Thinking about the other

I had a phone call today - couldn't quite make it out, something about rents and housing benefit. It was a young woman - she did not introduce herself, she just launched into asking me this indistinct question. On second hearing it still made no sense so I asked her who she thought that she was talking to - thinking she'd got the wrong number. So she asked if I rented out properties and when I responded, 'No,' she said, 'Well you should have said that in the first place' and put the phone down.

I shouted an expletive to a dead line. Who on earth did she think she was? On calming down and after having said a silent apology to my neighbours, I reflected a while. I imagined that she was a young woman in a job that she didn't like, phoning up strangers and feeling less than confident. I began to feel sorry for her and perhaps a little empathy. I have certainly done jobs that I wasn't very keen on and felt that I didn't have the confidence to carry off the tasks I was charged with doing. Especially in my younger days. I was beginning to feel a little motherly towards this woman whom I had had the briefest of telephone encounters with.

Perhaps this was just a story that I had made up and perhaps it was far from the truth but the issue is that we often don't know the story of the person that we are interacting with. We don't know how much we have in common and we don't know what we might feel for them if we did know their story. And often we don't even know our own motivations.

In my fifties I now have a sense of being a bit of a mother hen - trying to look out for young people. It is a persona that I have grown/am growing into and feel comfortable with. I remember as an 18-year old on a rag (charity) hitch around the country with a friend, being picked up on our first night - a Friday - and taken back to lodge with our kind driver. He and his wife must have been in their sixties (or perhaps fifties - most people seem older when you are 18). Their children had left home - they had ample room for guests and it sounded like they were used to accommodating a houseful of young people. They fed us and looked after us like we were one of theirs - and we'd only just met them having begged a lift.
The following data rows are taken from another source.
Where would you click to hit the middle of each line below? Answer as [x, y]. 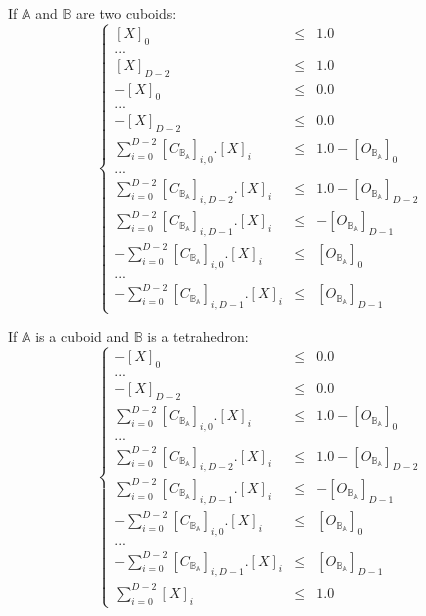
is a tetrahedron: [198, 336]
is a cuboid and [82, 336]
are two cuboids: [126, 13]
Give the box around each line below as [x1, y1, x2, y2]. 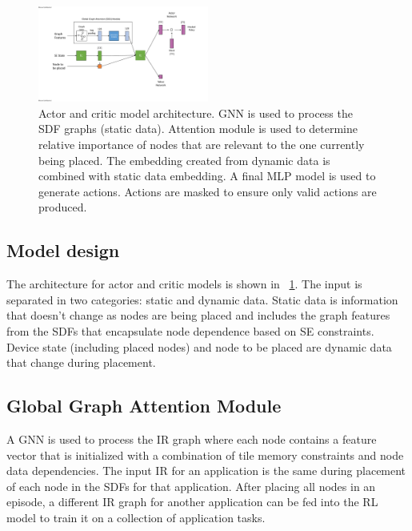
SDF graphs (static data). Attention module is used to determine [38, 120, 358, 137]
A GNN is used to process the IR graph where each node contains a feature [6, 430, 377, 447]
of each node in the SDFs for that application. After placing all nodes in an [6, 477, 376, 494]
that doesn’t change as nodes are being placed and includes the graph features [6, 307, 390, 324]
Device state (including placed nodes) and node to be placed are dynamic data [6, 338, 392, 355]
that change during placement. [6, 354, 156, 371]
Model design [6, 238, 120, 263]
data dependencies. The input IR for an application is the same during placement [6, 462, 406, 479]
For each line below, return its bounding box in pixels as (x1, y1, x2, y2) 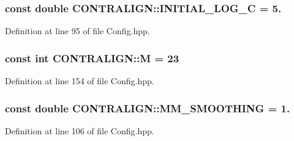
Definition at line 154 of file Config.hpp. (5, 74, 154, 87)
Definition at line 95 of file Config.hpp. (5, 24, 150, 37)
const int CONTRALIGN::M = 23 (5, 50, 179, 65)
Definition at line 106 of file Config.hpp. (5, 124, 154, 137)
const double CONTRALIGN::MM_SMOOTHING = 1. (5, 100, 290, 115)
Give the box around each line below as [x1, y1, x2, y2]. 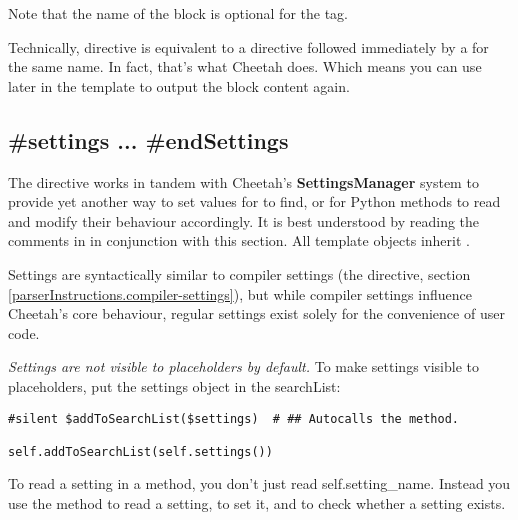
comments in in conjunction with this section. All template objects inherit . [8, 230, 470, 251]
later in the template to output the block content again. [8, 75, 350, 96]
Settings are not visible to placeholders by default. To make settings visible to [8, 356, 480, 377]
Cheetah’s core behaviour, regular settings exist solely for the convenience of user [8, 303, 505, 324]
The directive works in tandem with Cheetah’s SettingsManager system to [8, 171, 479, 192]
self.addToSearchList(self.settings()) [8, 444, 273, 459]
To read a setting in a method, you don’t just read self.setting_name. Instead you [8, 473, 511, 494]
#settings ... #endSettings [8, 124, 289, 155]
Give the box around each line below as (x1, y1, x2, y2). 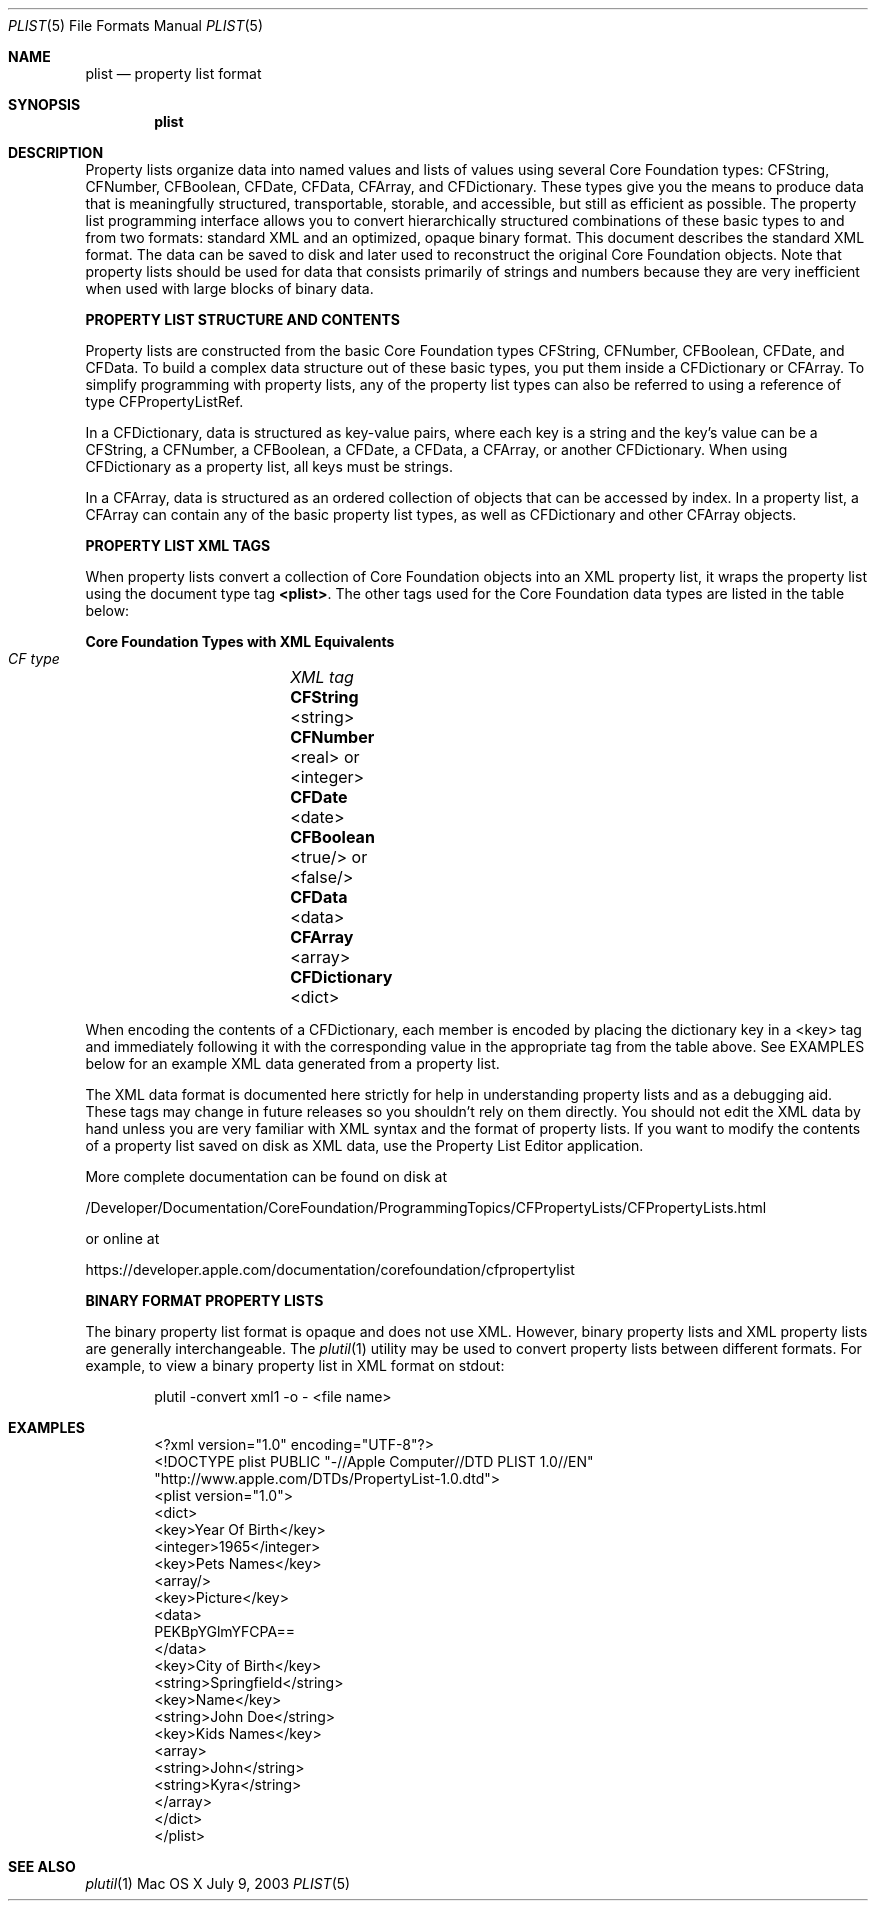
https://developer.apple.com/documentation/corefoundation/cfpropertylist (85, 1261, 575, 1278)
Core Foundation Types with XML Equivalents (85, 633, 395, 650)
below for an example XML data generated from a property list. (85, 1055, 500, 1072)
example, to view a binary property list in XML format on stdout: (85, 1357, 505, 1374)
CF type (8, 650, 60, 667)
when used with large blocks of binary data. (85, 280, 374, 297)
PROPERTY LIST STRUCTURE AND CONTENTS (85, 311, 400, 328)
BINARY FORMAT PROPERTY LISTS (85, 1292, 324, 1309)
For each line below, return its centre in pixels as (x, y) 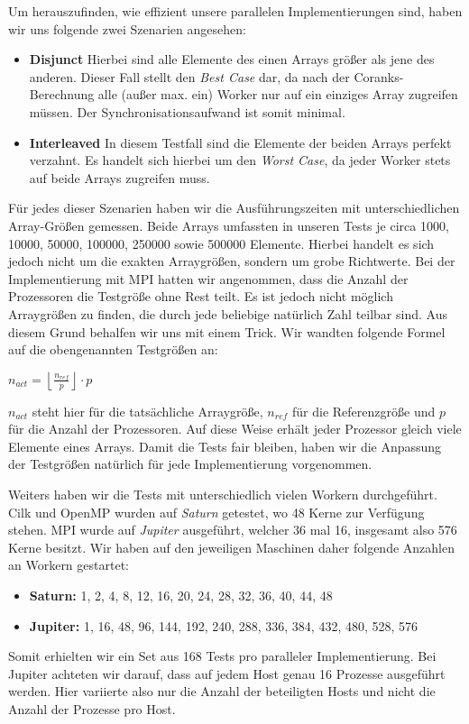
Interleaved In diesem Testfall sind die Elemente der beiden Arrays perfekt (240, 142)
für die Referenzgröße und (364, 411)
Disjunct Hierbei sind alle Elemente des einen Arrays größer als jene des (232, 59)
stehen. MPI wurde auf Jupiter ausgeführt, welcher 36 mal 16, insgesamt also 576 (233, 530)
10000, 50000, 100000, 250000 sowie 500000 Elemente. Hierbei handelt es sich (221, 243)
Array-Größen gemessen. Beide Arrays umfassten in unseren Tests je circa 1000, (229, 225)
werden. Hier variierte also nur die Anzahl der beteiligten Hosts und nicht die (222, 691)
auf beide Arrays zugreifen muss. (120, 177)

Now I have a sense of how they felt - they were parenting all the young people that they came across because they liked doing it - being with young people gave them a buzz and perhaps made them feel useful. Again I am making up the story. But that's how we understand the world through stories - real and imagined. I now feel a sense of kinship across the decades with these generous people and hope that I can show similar love and concern to complete strangers.

And so I wonder still about the young woman at the other end of the phone and hope that she can find a way to making phone calls which don't upset people, don't leave a sour after-taste and also don't elicit sympathy. Perhaps feeling sorry for her was not the best feeling but for me it was the best that I could do. That is the real trick to respect - turning feelings of sympathy to feelings of real connection and respect. To do this I think that we have to get to know one another.